Bruno  - Une petite récréation   |2011-01-08 08:28:12
A mon école (rue des Bauches à Paris, 16ème arrondissement), les "dames de service" apportaient une fois par semaine - le vendredi après-midi, je crois - des cagettes dans lesquelles il y avait autant de bouteilles de lait chocolaté que d'élèves.
Le goût était voisin de celui du "Cacolac" actuel (c'était meilleur, il me semble !) tout le monde prenait sa bouteille, je n'ai jamais vu un seul élève la refuser.
Le moment était apprécié, c'était une petite récréation à l'intérieur de la classe.
morin christine  - le lait   |2011-03-17 06:37:46
1956 1957 a la récréation l,après midi en file indienne les enfants se rendaient au réfectoire (sous la surveillance des institutrices) la on nous servait du lait tiède avec des petites billes de gras jaunes qui remontaient a la surface (je n,aimais pas le lait ) et tout les débuts d,après midi je cherchais comment échapper a ce moment horrible pour moi ,je n ,ai jamais trouvé .après coup a ce jour ou les restos du coeur sont débordés de demandes ,je trouve que monsieur mendès france avait bien cernait le problème ,il était innovateur et a l,écoute des problèmes humains
Pierre  - Quelle horreur   |2011-12-05 15:53:04
Je suis en train d'écrire mes souvenir d'enfance et le lait est l'un des plus mauvais souvenirs qu'il me reste.

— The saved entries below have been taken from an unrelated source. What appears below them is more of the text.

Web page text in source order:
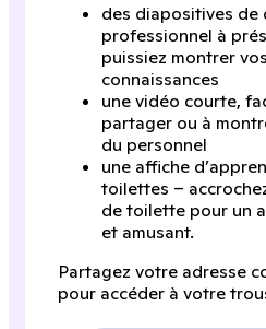
des diapositives de
professionnel à
puissiez montrer
connaissances
une vidéo courte,
partager ou à
du personnel
une affiche
toilettes –
de toilette pour un
et amusant.
Partagez votre adresse
pour accéder à votre
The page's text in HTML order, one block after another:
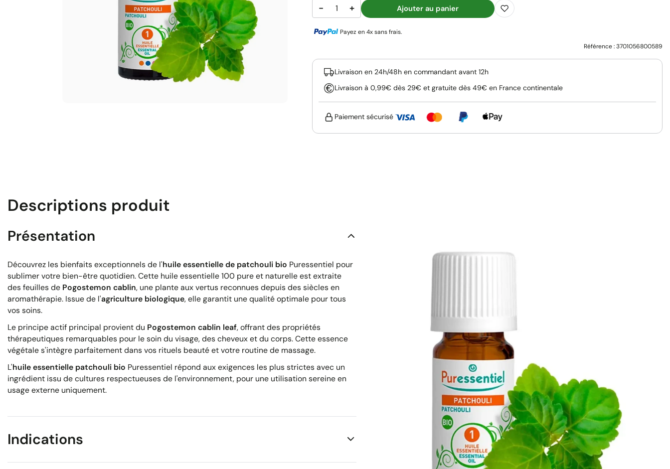
− + Ajouter au panier
Payez en 4x sans frais.
Référence :3701056800589
Livraison en 24h/48h en commandant avant 12h
Livraison à 0,99€ dès 29€ et gratuite dès 49€ en France continentale
Paiement sécurisé
Descriptions produit
Présentation
Découvrez les bienfaits exceptionnels de l'huile essentielle de patchouli bio Puressentiel pour
sublimer votre bien-être quotidien. Cette huile essentielle 100 pure et naturelle est extraite
des feuilles de Pogostemon cablin, une plante aux vertus reconnues depuis des siècles en
aromathérapie. Issue de l'agriculture biologique, elle garantit une qualité optimale pour tous
vos soins.
Le principe actif principal provient du Pogostemon cablin leaf, offrant des propriétés
thérapeutiques remarquables pour le soin du visage, des cheveux et du corps. Cette essence
végétale s'intègre parfaitement dans vos rituels beauté et votre routine de massage.
L'huile essentielle patchouli bio Puressentiel répond aux exigences les plus strictes avec un
ingrédient issu de cultures respectueuses de l'environnement, pour une utilisation sereine en
usage externe uniquement.
Indications
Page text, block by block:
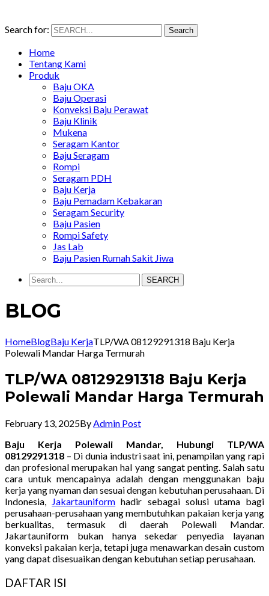
Search for: Search
Home
Tentang Kami
Produk
Baju OKA
Baju Operasi
Konveksi Baju Perawat
Baju Klinik
Mukena
Seragam Kantor
Baju Seragam
Rompi
Seragam PDH
Baju Kerja
Baju Pemadam Kebakaran
Seragam Security
Baju Pasien
Rompi Safety
Jas Lab
Baju Pasien Rumah Sakit Jiwa
SEARCH
BLOG
HomeBlogBaju KerjaTLP/WA 08129291318 Baju Kerja
Polewali Mandar Harga Termurah
TLP/WA 08129291318 Baju Kerja
Polewali Mandar Harga Termurah
February 13, 2025By Admin Post
Baju Kerja Polewali Mandar, Hubungi TLP/WA
08129291318 – Di dunia industri saat ini, penampilan yang rapi
dan profesional merupakan hal yang sangat penting. Salah satu
cara untuk mencapainya adalah dengan menggunakan baju
kerja yang nyaman dan sesuai dengan kebutuhan perusahaan. Di
Indonesia,
Jakartauniform hadir sebagai solusi utama bagi
perusahaan-perusahaan yang membutuhkan pakaian kerja yang
berkualitas, termasuk di daerah Polewali Mandar.
Jakartauniform bukan hanya sekedar penyedia layanan
konveksi pakaian kerja, tetapi juga menawarkan desain custom
yang dapat disesuaikan dengan kebutuhan setiap perusahaan.
DAFTAR ISI

Ce lait infecte, épais, jaune, sur lequel surnageait une crème qui me donnait envie de vomir. Il était servi à la récréation dans un gobelet en plastic de couleur muni d'une anse, ce qui lui donnait encore plus mauvais goût. Nous n'étions pas riches mais, au bord de la mer avec un père pêcheur et un grand jardin potager, des poules et des lapins nous étions biens nourris et n'avions pas besoin de ça. Ce supplice m'a tellement marqué que je m'étais juré que si cela était arrivé à mes enfants j'aurais tout fait pour qu'ils ne subissent pas la même contrainte.

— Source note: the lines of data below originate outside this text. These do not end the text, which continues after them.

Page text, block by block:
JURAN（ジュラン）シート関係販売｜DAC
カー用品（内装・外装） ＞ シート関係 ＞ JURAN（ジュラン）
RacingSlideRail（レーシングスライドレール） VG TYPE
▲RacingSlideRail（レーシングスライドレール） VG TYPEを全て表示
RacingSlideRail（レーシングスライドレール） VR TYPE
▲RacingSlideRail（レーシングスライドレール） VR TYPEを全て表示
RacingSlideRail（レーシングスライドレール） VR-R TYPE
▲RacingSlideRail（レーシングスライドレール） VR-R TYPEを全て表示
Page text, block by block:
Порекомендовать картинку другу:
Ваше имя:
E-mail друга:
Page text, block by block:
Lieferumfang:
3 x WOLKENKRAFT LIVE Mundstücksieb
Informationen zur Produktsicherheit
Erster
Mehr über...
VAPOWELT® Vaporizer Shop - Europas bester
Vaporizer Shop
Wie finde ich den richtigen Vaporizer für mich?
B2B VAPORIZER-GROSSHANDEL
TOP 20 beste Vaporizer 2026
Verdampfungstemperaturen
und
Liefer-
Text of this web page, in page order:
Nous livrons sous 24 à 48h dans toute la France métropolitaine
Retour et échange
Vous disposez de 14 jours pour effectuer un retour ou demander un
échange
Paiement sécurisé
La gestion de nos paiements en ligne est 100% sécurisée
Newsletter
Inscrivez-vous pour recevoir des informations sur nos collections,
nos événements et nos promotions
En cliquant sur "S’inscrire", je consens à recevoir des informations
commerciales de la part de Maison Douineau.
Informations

Anonyme   |2011-12-26 17:24:20
beurk je n aimais pas le lait j en veux au grand pierre mendes france
francoise  - souvenirs s ah! moi aussi   |2012-03-13 21:41:43
bonjour!
oui moi aussi je me souviens de ce verre de lait dans des verres en papiers , un mauvais gout c'etait le lait homogéinisé disait-on
et à la meme epoque , dans mon ecole jules ferry de conflans ste honorine en seine et oise nous avions eu droit a la douche une fois par semaine , douche collective, avec des clayettes de bois au sol , ça sentait pas bon je m'en souviens encore ,
bien sur que l'on se souvient presque tous de l'horrible huile de foie de morue , le matin avant le depart pour l'ecole , et les flocons d'avoine qui tenaient bien au ventre
le papier journal dans les souliers pour tenir chaud en allant à l'ecole ! et nos souvenirs des buvards que l'on trouve maintenant comme objet de collection , ah! les buvards que d'echanges !!! les points DH des carambars que je rammassais dans les canivaux n'ayant pas la chance d'en manger souvent , les images du chocolat poulain, que de souvenirs mon DIEU !....les points chequechic de chez lustucru qui donnait droit a des images !.....
et un souvenir qui est resté bien tenace dans ma memoire olfactive le parfum de ma mère SOIR DE PARIS , wouah! que ça sentait bon ! et la poudre de riz de mémère (ma grand mère ) il m'est arrivé de ressentir cette odeur ci chez les antiquaires quelques fois on trouve des meubles qui y sentent encore .....
quel bon temps , que le monde etait beau quand j'avais dix ans ...
a bientot francoise 84
capitello  - lait chaud et margarine   |2012-03-28 11:35:26
J'ai eu droit à la distribution de lait en 1956-57. A la récré de l'après-midi, des dames faisaient chauffer d'immenses marmites ; j'ai encore l'image de ce liquide fumant. J'ai toujours aimé le lait ; mais je dois dire qu'à cette heure-là et chaud, ça ne me disait rien du tout et j'essayais de refiler ma part ; je n'avais pas trop de mal, car certains s'en enfilaient 3, voire 4 rations, avec un intense plaisir.
Dans le même ordre d'idée, au cours de ces années-là, on a essayé de nous convaincre que la margarine était meilleure que le beurre. Des gens s'installaient en ville, ici ou là, et à 4 h les instits y emmenait toute l'école ; un petit laïus sur le "nouveau" produit, si bon, si sain, si pratique, ensuite on faisait la queue pour recevoir une tranche de pain de mie tartinée de margarine. Ce devait être en mai ou juin 55 ; autant que je me souvienne, la tartine ne m'a pas déplu.
capitello  - buvards   |2012-03-28 14:08:19
pour Françoise : à propos de buvard, je me souviens de mon voisin de CM1 qui en avait sorti un tout neuf. Il était bleu-ciel je crois. Alors il fait exprès une tache d'encre sur un bout de papier, il colle son buvard dessus, juge du résultat, se tourne vers moi et me chuchote : "y buve bien hein ? "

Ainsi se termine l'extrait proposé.